Use of Estimates: The preparation of financial statements in conformity with
generally accepted accounting principles requires management to make estimates
and assumptions that affect the reported amounts of assets and liabilities and
disclosure of contingent assets and liabilities at the date of the financial
statements and reported amounts of revenues and expenses during the reporting
period. Actual results could differ from those estimates.

Subscription Revenues: Subscription revenues are generally collected in advance.
These revenues are deferred and recognized as earned when the related issue is
shipped to the subscriber.

Sales Returns and Doubtful Accounts: The Company provides an estimated allowance
for doubtful accounts and for future returns on sales made during the year. The
allowance for doubtful accounts and returns (estimated returns net of inventory
and royalty costs) is shown as a reduction of receivables in the accompanying
consolidated balance sheets and amounted to $41.6 and $34.5 million at April 30,
1998 and 1997, respectively.

Depreciation and Amortization: Buildings, leasehold
improvements, and capital leases are amortized over the lesser of the estimated
useful lives of the assets up to 40 years, or the duration of the various
leases, using the straight-line method. Furniture and equipment is depreciated
principally on the straight-line method over estimated useful lives ranging from
3 to 10 years. Composition costs representing the costs incurred to bring an
edited manuscript to publication including typesetting, proofreading, design and
illustration, etc., are capitalized and amortized over estimated useful lives
representative of product revenue patterns, generally three years.

Intangible Assets: Intangible assets consist of acquired publication rights,
which are principally amortized over periods ranging from 3 to 30 years based on
the projected revenues of rights acquired; noncompete agreements; which are
amortized over the term of such agreements, and goodwill and other intangibles,
which are amortized on a straight - line basis over periods ranging from 5 to 40
years. If facts and circumstances indicate that long-lived assets and/or
intangible assets may be permanently impaired, it is the Company's policy to
assess the carrying value and recoverability of such assets based on an analysis
of undiscounted future cash flows of the related operations. Any resulting
reduction in carrying value based on the estimated fair value would be charged
to operating results.

Foreign Exchange Contracts: The Company, from time to time, enters into forward
exchange contracts as a hedge against its overseas subsidiaries' foreign
currency asset, liability, and commitment exposures. Such exposures include
overseas subsidiaries' anticipated annual journal subscription revenues, as well
as that portion of the revenues and related receivables on sales of book
products, that are denominated in U.S. dollars. Realized and unrealized gains
and losses are deferred and taken into income over the lives of the hedged items
if permitted by generally accepted accounting principles; otherwise the
contracts are marked to market with any gains and losses reflected in operating
expenses. There were no open foreign exchange contracts at April 30, 1998. At
April 30, 1997, the Company had one contract to sell approximately $6.9 million
of (pound) sterling expiring in May 1997, the market value of which approximated
the contract value. No gains or losses were deferred at April 30, 1998 or 1997.

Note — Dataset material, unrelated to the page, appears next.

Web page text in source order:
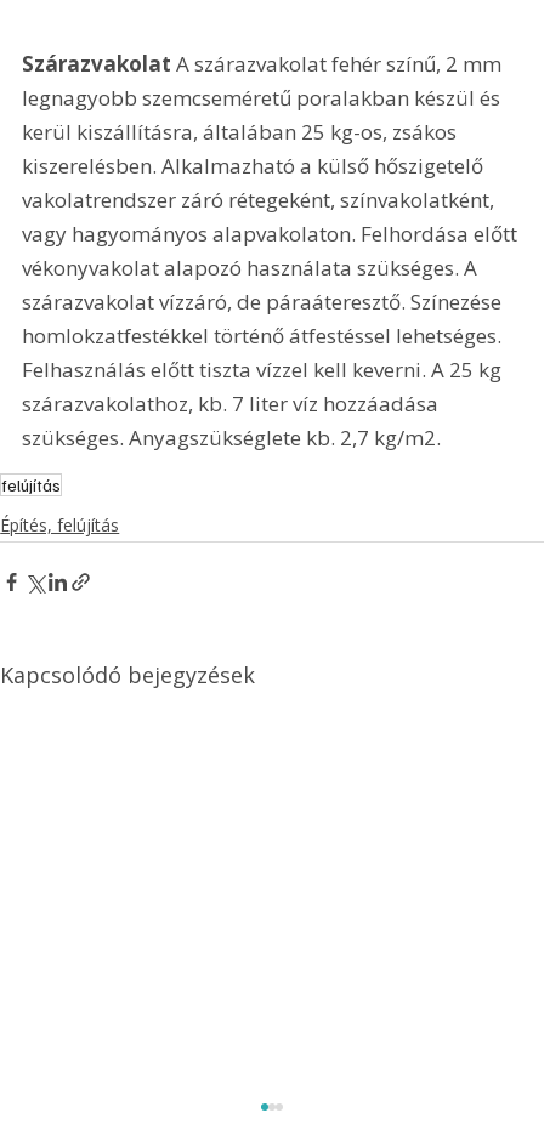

Stock-Based Compensation: Stock options and restricted stock grants are
accounted for in accordance with Accounting Principles Board Opinion No. 25,
"Accounting for Stock Issued to Employees" and the disclosure-only provisions of
Statement of Financial Accounting Standards No. 123, "Accounting for Stock-Based
Compensations." Accordingly, the Company recognizes no compensation expense for
fixed stock option grants since the exercise price is equal to the fair value of
the shares at date of grant. For restricted stock grants, compensation cost is
recognized generally ratably over the vesting period based on the fair value of
shares.

Cash Equivalents: Cash equivalents consist primarily of highly liquid
investments with a maturity of three months or less and are stated at cost plus
accrued interest, which approximates market value.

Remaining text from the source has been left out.